Unity Catalog#
Unity Catalog is an open-sourced catalog developed by Databricks. Users of Unity Catalog are able to work with data assets such as tables (Parquet, CSV, Iceberg, Delta), volumes (storing raw files), functions and models.
To use Daft with the Unity Catalog, you will need to install Daft with the unity
option specified like so:
pip install daft[unity]
Warning
These APIs are in beta and may be subject to change as the Unity Catalog continues to be developed.
Connecting to the Unity Catalog#
Daft includes an abstraction for the Unity Catalog.

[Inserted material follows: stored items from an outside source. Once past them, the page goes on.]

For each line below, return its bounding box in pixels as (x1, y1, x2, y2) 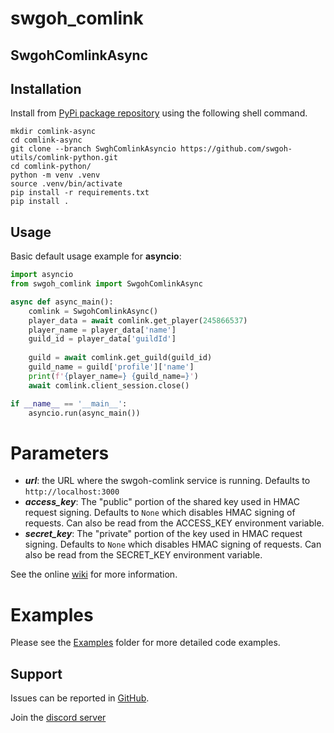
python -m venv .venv (10, 170, 101, 181)
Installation (10, 80, 82, 97)
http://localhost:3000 (24, 487, 120, 497)
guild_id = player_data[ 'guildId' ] (28, 334, 177, 344)
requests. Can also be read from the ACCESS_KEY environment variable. (24, 517, 325, 529)
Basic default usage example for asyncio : (10, 250, 182, 262)
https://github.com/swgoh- (180, 144, 293, 154)
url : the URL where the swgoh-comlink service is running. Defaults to (24, 475, 311, 487)
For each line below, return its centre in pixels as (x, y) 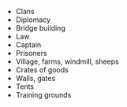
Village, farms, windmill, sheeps (67, 61)
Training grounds (43, 95)
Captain (28, 45)
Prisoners (31, 53)
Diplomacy (33, 20)
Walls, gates (35, 78)
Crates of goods (42, 70)
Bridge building (40, 28)
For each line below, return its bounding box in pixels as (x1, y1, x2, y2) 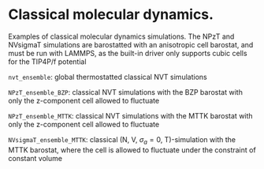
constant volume (8, 153, 63, 163)
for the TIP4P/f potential (8, 57, 87, 66)
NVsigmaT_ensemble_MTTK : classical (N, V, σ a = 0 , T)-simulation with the (8, 134, 236, 146)
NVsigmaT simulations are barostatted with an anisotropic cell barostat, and (8, 39, 254, 49)
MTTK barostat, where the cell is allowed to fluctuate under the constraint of (8, 145, 256, 155)
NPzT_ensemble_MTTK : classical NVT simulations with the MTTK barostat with (8, 111, 254, 120)
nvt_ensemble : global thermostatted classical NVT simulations (8, 72, 207, 81)
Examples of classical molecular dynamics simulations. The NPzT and (8, 32, 235, 41)
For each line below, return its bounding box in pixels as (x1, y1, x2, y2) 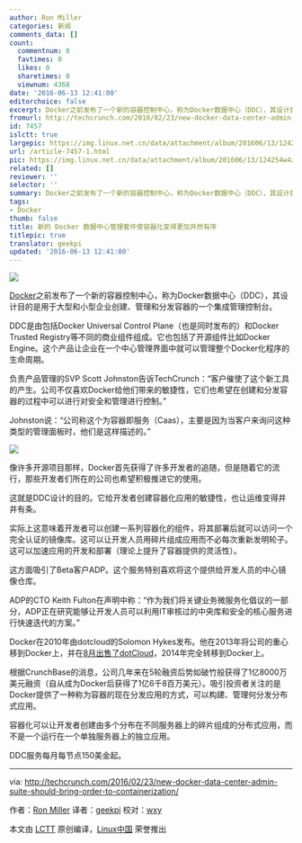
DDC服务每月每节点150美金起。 (9, 750, 127, 761)
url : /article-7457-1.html (9, 147, 111, 156)
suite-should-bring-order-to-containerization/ (9, 786, 180, 797)
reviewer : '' (9, 172, 58, 181)
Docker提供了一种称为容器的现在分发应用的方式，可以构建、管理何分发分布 (9, 689, 289, 700)
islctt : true (9, 130, 58, 139)
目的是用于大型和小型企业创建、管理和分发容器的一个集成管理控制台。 (16, 301, 277, 312)
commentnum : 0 (17, 47, 70, 56)
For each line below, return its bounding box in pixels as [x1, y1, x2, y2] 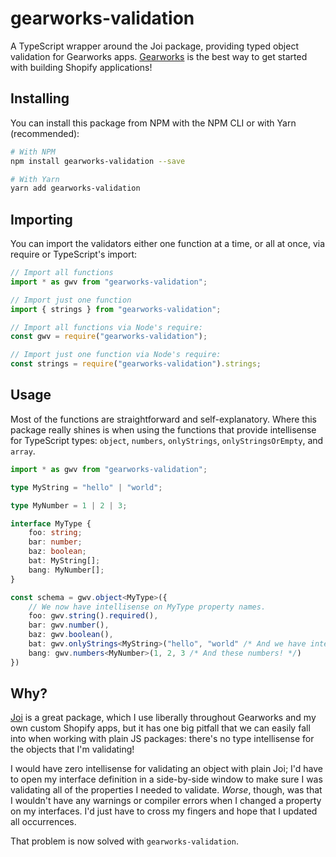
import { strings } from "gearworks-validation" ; [10, 304, 222, 314]
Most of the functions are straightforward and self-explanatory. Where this [10, 413, 317, 425]
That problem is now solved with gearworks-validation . [10, 835, 239, 847]
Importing [10, 211, 73, 228]
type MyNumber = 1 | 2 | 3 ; [10, 500, 128, 511]
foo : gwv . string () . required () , [28, 611, 159, 621]
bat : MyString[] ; [28, 556, 101, 566]
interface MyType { [10, 518, 92, 529]

from daft.unity_catalog import UnityCatalog
unity = UnityCatalog(
endpoint="https://<databricks_workspace_id>.cloud.databricks.com",
# Authentication can be retrieved from your provider of Unity Catalog
token="my-token",
)
# See all available catalogs
print(unity.list_catalogs())
# See available schemas in a given catalog
print(unity.list_schemas("my_catalog_name"))
# See available tables in a given schema
print(unity.list_tables("my_catalog_name.my_schema_name"))
Loading a Daft Dataframe from a Delta Lake table in Unity Catalog#
unity_table = unity.load_table("my_catalog_name.my_schema_name.my_table_name")
df = daft.read_deltalake(unity_table)
df.show()
Any subsequent filter operations on the Daft df
DataFrame object will be correctly optimized to take advantage of DeltaLake features:
# Filter which takes advantage of partition pruning capabilities of Delta Lake
df = df.where(df["partition_key"] < 1000)
df.show()
See also Delta Lake for more information about how to work with the Delta Lake tables provided by the Unity Catalog.
Roadmap#
-
Volumes integration for reading objects from volumes (e.g. images and documents)
-
Unity Iceberg integration for reading tables using the Iceberg interface instead of the Delta Lake interface
Please make issues on the Daft repository if you have any use-cases that Daft does not currently cover!